COSS "allows us to answer the most important question in translational medicine," Persidis said, "which is 'How can I make sense of the data I have and translate it into something that will affect the patient at the point of care?'"
'Making a Better Bet'
CFS isn't the only indication where COSS is showing mettle. Charlottesville, Va.-based Biovista has collaborations with Pfizer Inc., of New York, and Novartis AG, of Basel, Switzerland, as well as the FDA's Office of Clinical Pharmacology. (See BioWorld Today, Nov. 10, 2010, and BioWorld Insight, Nov. 29, 2010.)

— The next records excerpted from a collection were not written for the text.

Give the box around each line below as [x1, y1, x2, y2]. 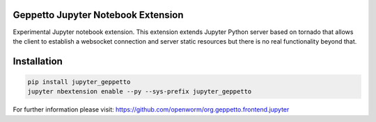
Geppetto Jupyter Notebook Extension [13, 9, 184, 21]
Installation [13, 55, 63, 67]
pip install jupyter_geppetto [27, 78, 131, 86]
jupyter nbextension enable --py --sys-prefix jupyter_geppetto [27, 87, 252, 96]
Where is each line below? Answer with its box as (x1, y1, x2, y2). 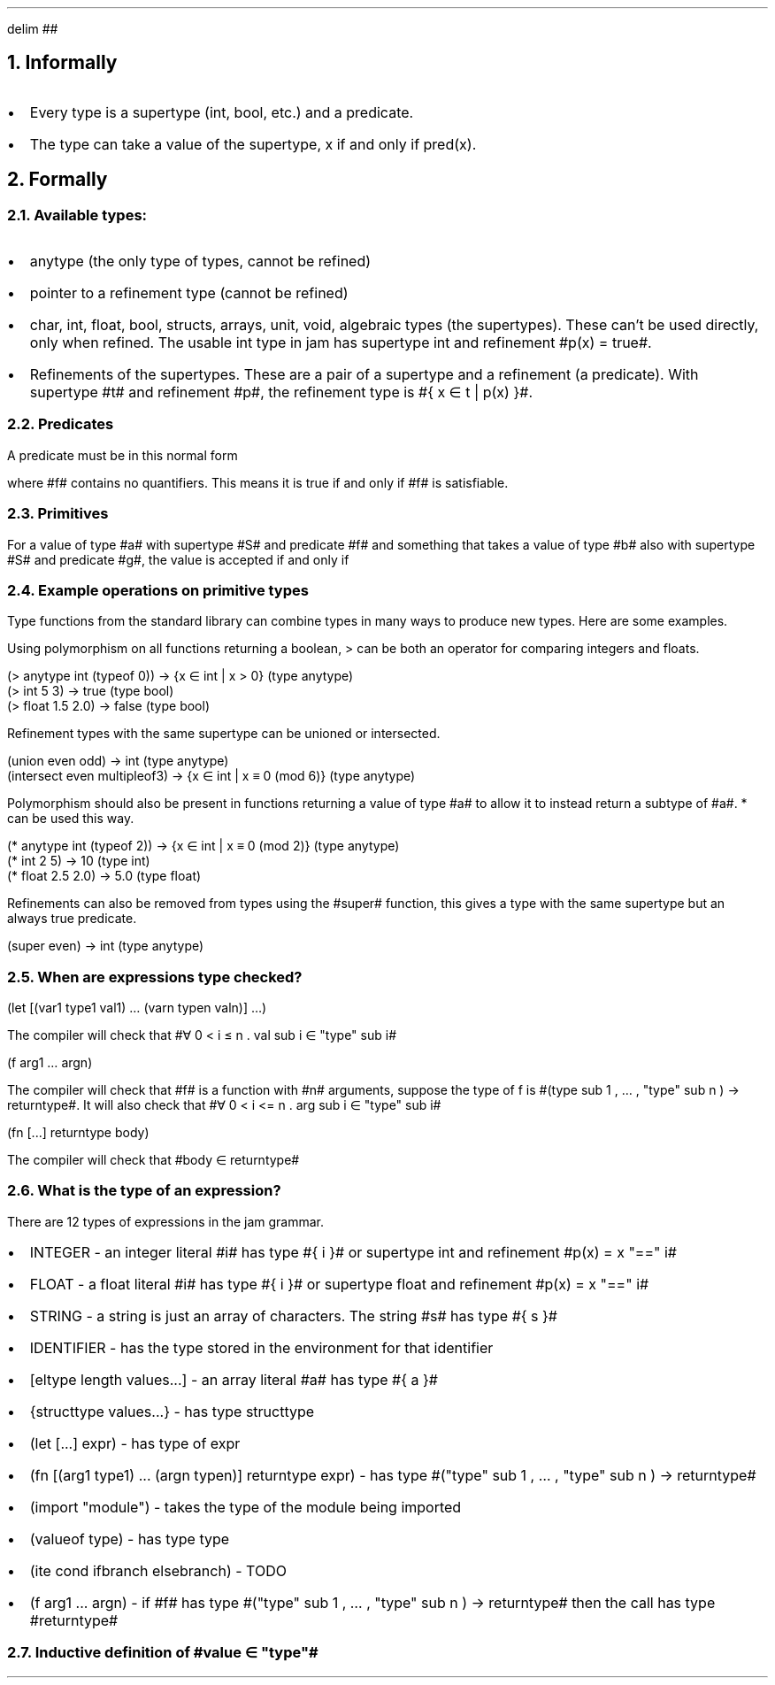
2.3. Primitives (7, 504, 109, 523)
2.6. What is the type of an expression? (7, 1181, 281, 1200)
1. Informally (7, 51, 118, 74)
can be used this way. (7, 811, 134, 827)
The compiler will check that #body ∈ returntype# (7, 1152, 300, 1168)
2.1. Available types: (7, 205, 148, 224)
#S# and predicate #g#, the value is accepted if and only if (7, 551, 349, 567)
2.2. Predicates (7, 415, 114, 434)
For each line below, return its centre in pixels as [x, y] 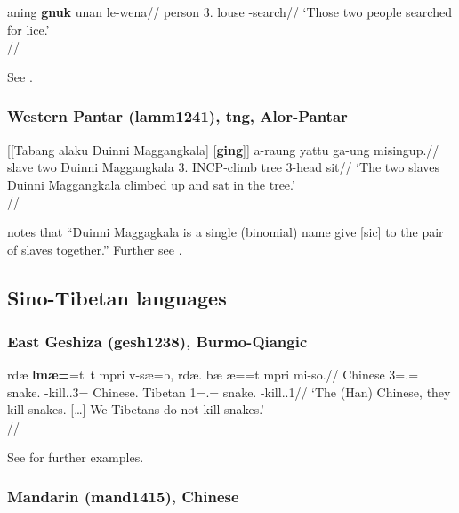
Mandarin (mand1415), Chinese [123, 497]
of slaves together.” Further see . [95, 249]
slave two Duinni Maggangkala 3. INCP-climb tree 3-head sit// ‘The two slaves [224, 167]
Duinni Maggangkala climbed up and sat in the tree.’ [151, 184]
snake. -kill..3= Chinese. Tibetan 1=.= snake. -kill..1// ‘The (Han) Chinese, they [229, 391]
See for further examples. [76, 456]
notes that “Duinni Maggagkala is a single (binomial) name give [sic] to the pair [225, 231]
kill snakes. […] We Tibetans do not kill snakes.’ [136, 409]
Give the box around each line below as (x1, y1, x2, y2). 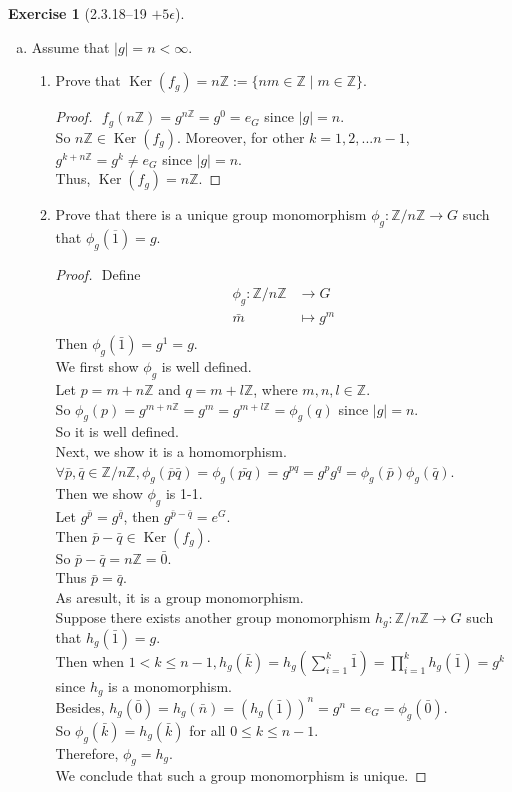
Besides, (55, 696, 105, 717)
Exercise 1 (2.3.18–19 (8, 3, 147, 23)
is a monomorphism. (108, 675, 232, 696)
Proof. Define (55, 263, 141, 284)
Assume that (31, 36, 110, 57)
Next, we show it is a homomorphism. (55, 440, 287, 461)
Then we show (55, 483, 143, 504)
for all (189, 719, 226, 740)
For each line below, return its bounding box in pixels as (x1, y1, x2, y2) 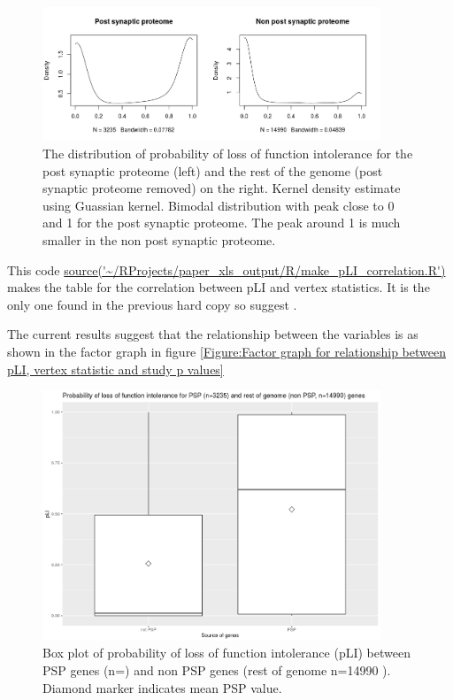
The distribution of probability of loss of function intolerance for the (42, 144, 413, 163)
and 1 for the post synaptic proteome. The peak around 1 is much (42, 213, 401, 232)
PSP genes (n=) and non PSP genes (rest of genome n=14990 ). (42, 660, 391, 679)
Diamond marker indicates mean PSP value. (42, 678, 282, 696)
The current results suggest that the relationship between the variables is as (7, 325, 418, 343)
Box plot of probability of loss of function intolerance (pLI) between (42, 643, 411, 662)
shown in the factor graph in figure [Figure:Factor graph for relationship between (7, 342, 446, 360)
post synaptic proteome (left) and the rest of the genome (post (42, 161, 383, 180)
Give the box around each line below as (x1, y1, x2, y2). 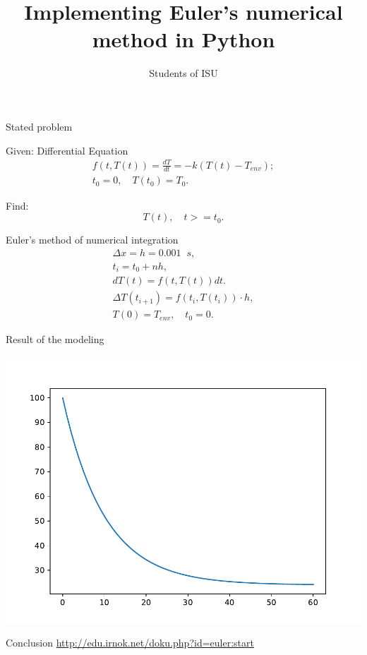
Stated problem (6, 119, 73, 133)
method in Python (92, 25, 275, 54)
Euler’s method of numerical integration (6, 232, 179, 247)
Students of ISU (149, 66, 218, 80)
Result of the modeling (6, 332, 104, 347)
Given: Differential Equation (6, 143, 128, 157)
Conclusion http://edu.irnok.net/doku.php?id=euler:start (6, 635, 254, 650)
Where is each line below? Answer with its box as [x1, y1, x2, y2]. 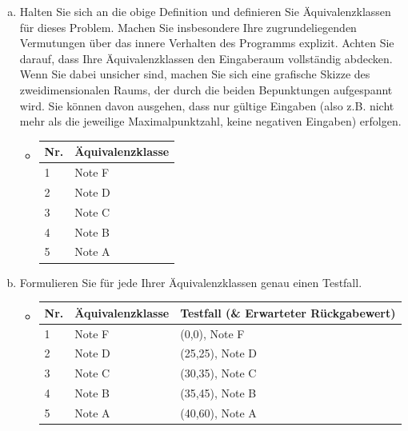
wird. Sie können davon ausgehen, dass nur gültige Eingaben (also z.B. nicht [19, 97, 394, 114]
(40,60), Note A [180, 404, 257, 421]
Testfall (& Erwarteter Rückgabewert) [180, 304, 396, 321]
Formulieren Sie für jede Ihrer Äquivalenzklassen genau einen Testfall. [19, 273, 362, 290]
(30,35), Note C [180, 365, 257, 381]
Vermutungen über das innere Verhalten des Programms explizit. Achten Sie [19, 34, 394, 51]
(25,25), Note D [180, 345, 258, 361]
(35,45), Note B [180, 385, 257, 401]
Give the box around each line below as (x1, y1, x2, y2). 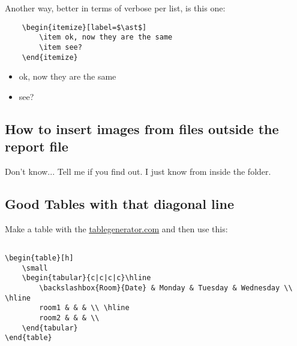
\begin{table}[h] (5, 254, 74, 263)
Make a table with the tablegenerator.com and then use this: (5, 222, 228, 235)
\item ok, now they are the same (39, 33, 173, 42)
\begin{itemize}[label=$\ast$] (22, 23, 147, 32)
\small (22, 263, 48, 272)
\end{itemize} (22, 53, 78, 62)
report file (5, 137, 68, 156)
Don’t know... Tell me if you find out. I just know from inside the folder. (5, 165, 271, 177)
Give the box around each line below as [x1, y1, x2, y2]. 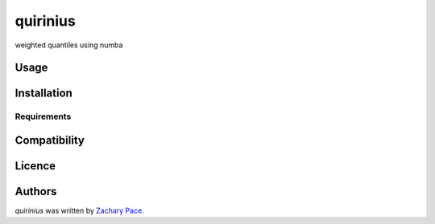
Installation [14, 87, 72, 100]
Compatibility [14, 133, 85, 147]
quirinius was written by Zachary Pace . [14, 206, 144, 216]
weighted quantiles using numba [14, 40, 123, 50]
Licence [14, 159, 56, 173]
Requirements [14, 111, 72, 122]
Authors [14, 185, 57, 198]
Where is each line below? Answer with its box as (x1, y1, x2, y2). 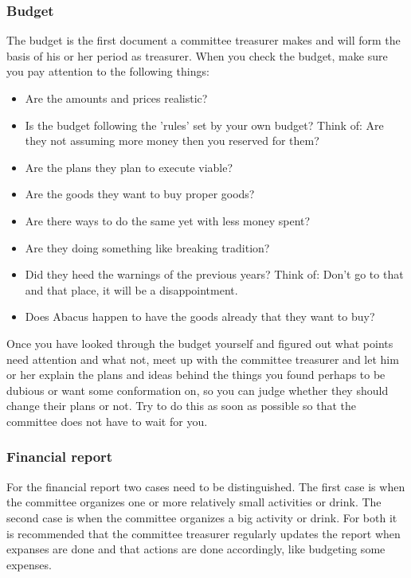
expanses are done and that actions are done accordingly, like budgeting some (6, 541, 386, 557)
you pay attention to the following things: (6, 63, 209, 80)
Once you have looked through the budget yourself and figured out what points (6, 334, 393, 351)
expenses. (6, 556, 52, 572)
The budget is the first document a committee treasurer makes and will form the (6, 32, 401, 49)
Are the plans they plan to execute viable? (25, 158, 233, 175)
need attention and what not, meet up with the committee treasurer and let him (6, 350, 399, 367)
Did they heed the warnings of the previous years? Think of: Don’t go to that (25, 266, 404, 283)
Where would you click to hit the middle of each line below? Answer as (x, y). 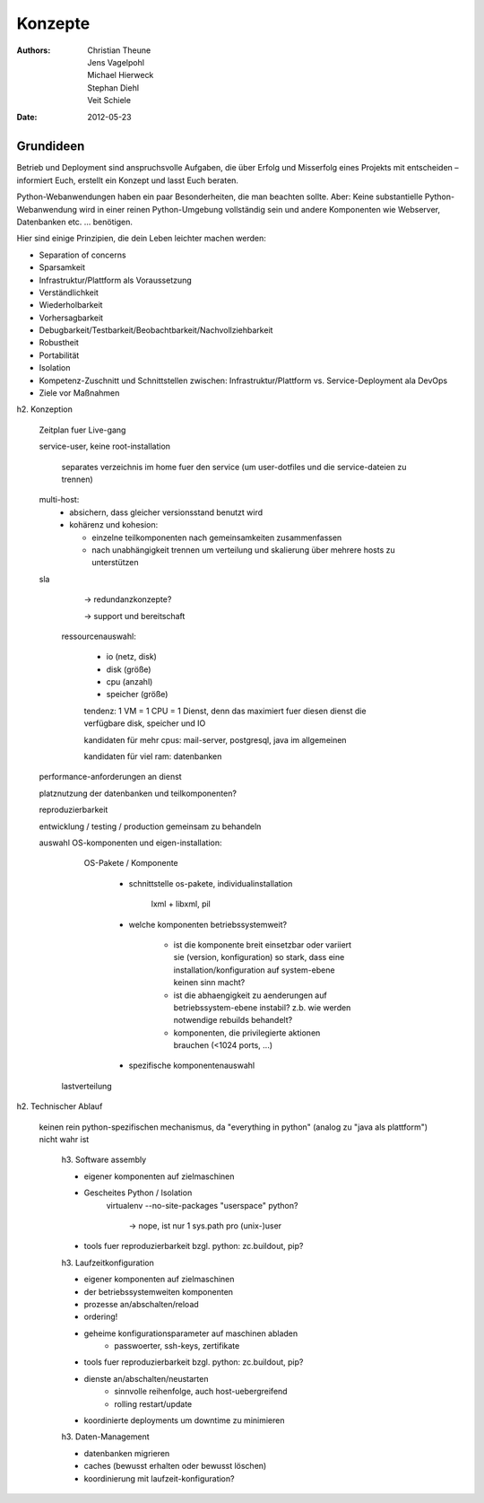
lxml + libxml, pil (181, 904)
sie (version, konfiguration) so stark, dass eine (259, 957)
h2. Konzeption (45, 409)
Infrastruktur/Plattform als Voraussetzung (115, 280)
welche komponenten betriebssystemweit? (207, 924)
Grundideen (51, 147)
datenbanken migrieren (127, 1453)
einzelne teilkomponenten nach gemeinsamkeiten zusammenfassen (217, 537)
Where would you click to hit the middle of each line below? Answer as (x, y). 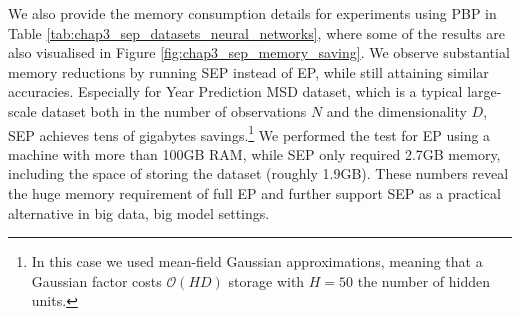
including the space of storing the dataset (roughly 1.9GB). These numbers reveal (258, 173)
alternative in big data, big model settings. (139, 212)
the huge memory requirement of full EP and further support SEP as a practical (254, 193)
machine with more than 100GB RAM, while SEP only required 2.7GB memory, (254, 153)
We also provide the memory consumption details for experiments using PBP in (252, 13)
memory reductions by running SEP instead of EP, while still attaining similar (248, 71)
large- (484, 91)
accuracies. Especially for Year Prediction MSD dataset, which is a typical (235, 91)
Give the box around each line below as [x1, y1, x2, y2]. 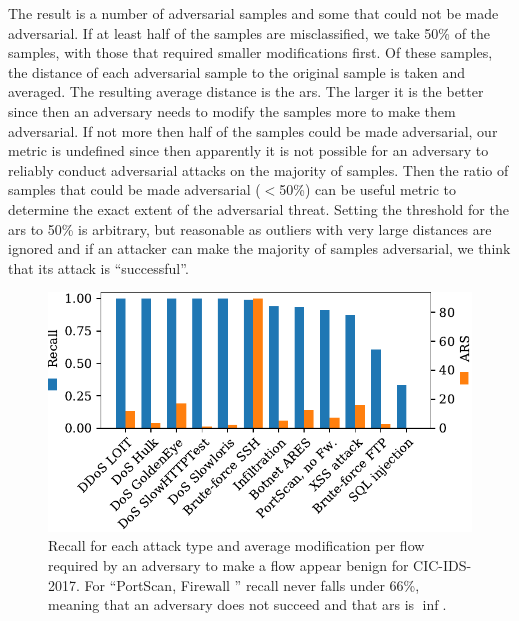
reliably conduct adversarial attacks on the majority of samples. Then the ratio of [8, 159, 509, 180]
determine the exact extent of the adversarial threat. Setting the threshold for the [8, 198, 509, 219]
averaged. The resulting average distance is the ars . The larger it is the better [8, 81, 484, 102]
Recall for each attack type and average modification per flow [48, 535, 425, 556]
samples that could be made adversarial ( [8, 179, 261, 200]
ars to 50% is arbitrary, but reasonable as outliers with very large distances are [8, 218, 492, 239]
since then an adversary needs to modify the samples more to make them [8, 100, 456, 121]
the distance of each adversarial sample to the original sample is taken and [8, 61, 466, 82]
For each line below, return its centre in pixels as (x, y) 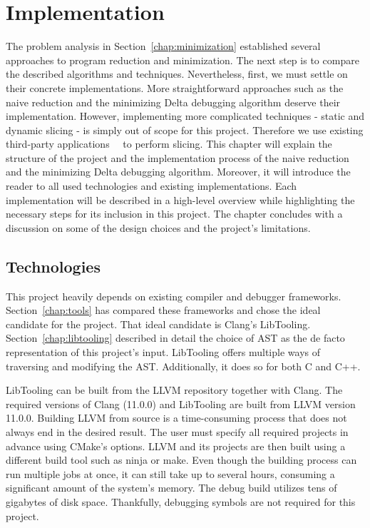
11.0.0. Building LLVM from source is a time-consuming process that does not (176, 418)
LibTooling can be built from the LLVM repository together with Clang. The (174, 390)
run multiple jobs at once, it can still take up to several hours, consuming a (170, 473)
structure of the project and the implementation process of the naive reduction (178, 157)
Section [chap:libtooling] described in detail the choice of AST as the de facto (175, 338)
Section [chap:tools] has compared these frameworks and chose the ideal (163, 310)
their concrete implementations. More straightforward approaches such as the (175, 87)
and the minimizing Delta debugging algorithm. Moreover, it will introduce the (178, 172)
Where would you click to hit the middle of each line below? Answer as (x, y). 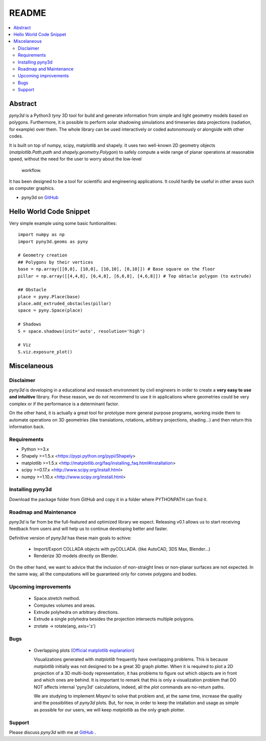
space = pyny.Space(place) (50, 310)
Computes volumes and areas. (65, 605)
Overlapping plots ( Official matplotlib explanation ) (84, 650)
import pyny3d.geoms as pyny (53, 241)
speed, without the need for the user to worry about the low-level (75, 159)
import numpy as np (41, 235)
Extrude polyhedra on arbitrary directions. (76, 612)
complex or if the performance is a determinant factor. (64, 404)
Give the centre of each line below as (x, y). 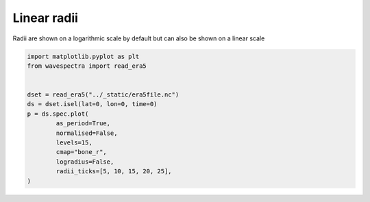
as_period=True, (83, 124)
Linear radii (46, 18)
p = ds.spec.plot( (58, 114)
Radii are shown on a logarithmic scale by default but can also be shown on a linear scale (139, 38)
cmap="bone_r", (82, 152)
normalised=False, (87, 133)
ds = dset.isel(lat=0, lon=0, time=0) (92, 104)
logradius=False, (85, 162)

In March, Cambridge, Mass.-based DART Therapeutics Inc. inked an agreement with Biovista to evaluate and rank molecules identified by COSS, providing DART with a short list of de-risked candidates that could be in-licensed.
Like CFIDS, DART is allied with an energized patient population – in its case, the Duchenne's muscular dystrophy (DMD) community, which aggressively searches the scientific literature seeking therapeutic assets that could be repurposed for DMD, explained Gene Williams, DART's executive chairman and CEO. By partnering with Biovista, DART hopes to find the most promising assets.
"We're very happy with where we've gotten so far," Williams told BioWorld Today.
After running COSS for nearly 15 years, Biovista "has developed a very sophisticated tool for generating hypotheses," he added. Although the methodology is essentially the same as a scientist might use to "connect the dots" between a drug's mechanism of action and a disease target before conducting confirmatory research, "COSS does this in a very comprehensive and efficient way."
DART discovered previously unidentified leads in its first COSS run. "More than half of them look extremely interesting," Williams said.
Unmet medical need persists, in part, because animal models are poorly predictive, he pointed out.
"If you have the sophisticated biologic hypothesis that COSS offers and you confirm that with an animal model, you're making a better bet," he said.
Cempra Inc., of Chapel Hill, N.C., forged a similar alliance with Biovista in 2008 to identify and profile adverse event associations for members of the macrolide drug class. At the time, the company was still in preclinical studies and had limited animal toxicology data on lead compound solithromycin (CEM-101), a first-in-class fluoroketolide antibiotic candidate, recalled Prabhavathi Fernandes, Cempra's president and CEO.
The company ran the COSS technology on solithromycin, an analog of telithromycin that does not contain a pyridine in the side chain of the molecule. COSS confirmed that solithromycin was not burdened by the toxicity profile of telithromycin.
"That was positive for us," Fernandes told BioWorld Today. "We moved forward, and we have since shown that solithromycin is superior, without the toxicity of telithromycin."
Although Cempra likely would have reached the same conclusion without COSS, "it did provide us with reassurance," Fernandes said. The finding also helped the company to focus its research and resources. "If the COSS technology had suggested the compound might be toxic, like telithromycin, we might have been a little more worried and looked at some other compounds," she admitted.
Fernandes also praised the technology's ability to identify new potential pathways for existing or failed drugs. "That's going to be the big use of this technology in the future," she predicted.
Biovista has reached the same conclusion. Although the company has its own preclinical drug pipeline, it's beginning to place some of those candidates into virtual newcos while keeping the COSS platform as its star attraction – a canny strategy should its future include a venture financing or public offering.
Because COSS generates revenues from partners, either on a fee-for-service basis or in up-front and milestone payments, Biovista can fund early stage development of drug candidates after their vetting by COSS. The company is currently developing the first two newcos, which could eventually seek their own partners, Persidis said.